The task: The result is the exact lines from the one containing "Vesey, Chayse Volkers, Reuben Weathers" through the final line of the entries; leave out the pictures.

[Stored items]
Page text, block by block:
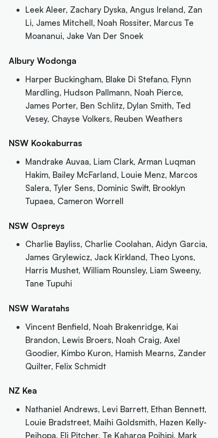
Leek Aleer, Zachary Dyska, Angus Ireland, Zan
Li, James Mitchell, Noah Rossiter, Marcus Te
Moananui, Jake Van Der Snoek
Albury Wodonga
Harper Buckingham, Blake Di Stefano, Flynn
Mardling, Hudson Pallmann, Noah Pierce,
James Porter, Ben Schlitz, Dylan Smith, Ted
Vesey, Chayse Volkers, Reuben Weathers
NSW Kookaburras
Mandrake Auvaa, Liam Clark, Arman Luqman
Hakim, Bailey McFarland, Louie Menz, Marcos
Salera, Tyler Sens, Dominic Swift, Brooklyn
Tupaea, Cameron Worrell
NSW Ospreys
Charlie Bayliss, Charlie Coolahan, Aidyn Garcia,
James Grylewicz, Jack Kirkland, Theo Lyons,
Harris Mushet, William Rounsley, Liam Sweeny,
Tane Tupuhi
NSW Waratahs
Vincent Benfield, Noah Brakenridge, Kai
Brandon, Lewis Broers, Noah Craig, Axel
Goodier, Kimbo Kuron, Hamish Mearns, Zander
Quilter, Felix Schmidt
NZ Kea
Nathaniel Andrews, Levi Barrett, Ethan Bennett,
Louie Bradstreet, Maihi Goldsmith, Hazen Kelly-
Peihopa, Eli Pitcher, Te Kaharoa Poihipi, Mark
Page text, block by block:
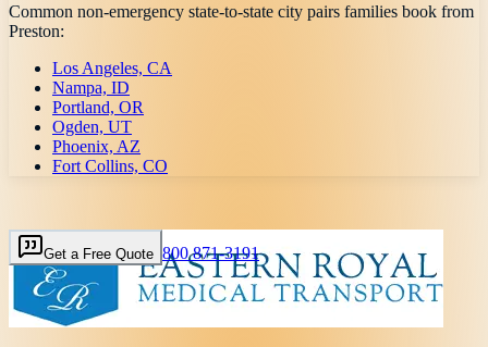
Common non-emergency state-to-state city pairs families book from
Preston:
Los Angeles, CA
Nampa, ID
Portland, OR
Ogden, UT
Phoenix, AZ
Fort Collins, CO
Get a Free Quote 800 871-3191
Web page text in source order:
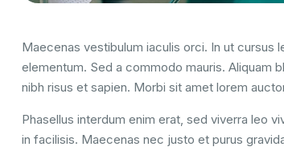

Task response:
Vesey, Chayse Volkers, Reuben Weathers
NSW Kookaburras
Mandrake Auvaa, Liam Clark, Arman Luqman
Hakim, Bailey McFarland, Louie Menz, Marcos
Salera, Tyler Sens, Dominic Swift, Brooklyn
Tupaea, Cameron Worrell
NSW Ospreys
Charlie Bayliss, Charlie Coolahan, Aidyn Garcia,
James Grylewicz, Jack Kirkland, Theo Lyons,
Harris Mushet, William Rounsley, Liam Sweeny,
Tane Tupuhi
NSW Waratahs
Vincent Benfield, Noah Brakenridge, Kai
Brandon, Lewis Broers, Noah Craig, Axel
Goodier, Kimbo Kuron, Hamish Mearns, Zander
Quilter, Felix Schmidt
NZ Kea
Nathaniel Andrews, Levi Barrett, Ethan Bennett,
Louie Bradstreet, Maihi Goldsmith, Hazen Kelly-
Peihopa, Eli Pitcher, Te Kaharoa Poihipi, Mark
Page text, block by block:
Common non-emergency state-to-state city pairs families book from
Preston:
Los Angeles, CA
Nampa, ID
Portland, OR
Ogden, UT
Phoenix, AZ
Fort Collins, CO
Get a Free Quote 800 871-3191
Web page text in source order:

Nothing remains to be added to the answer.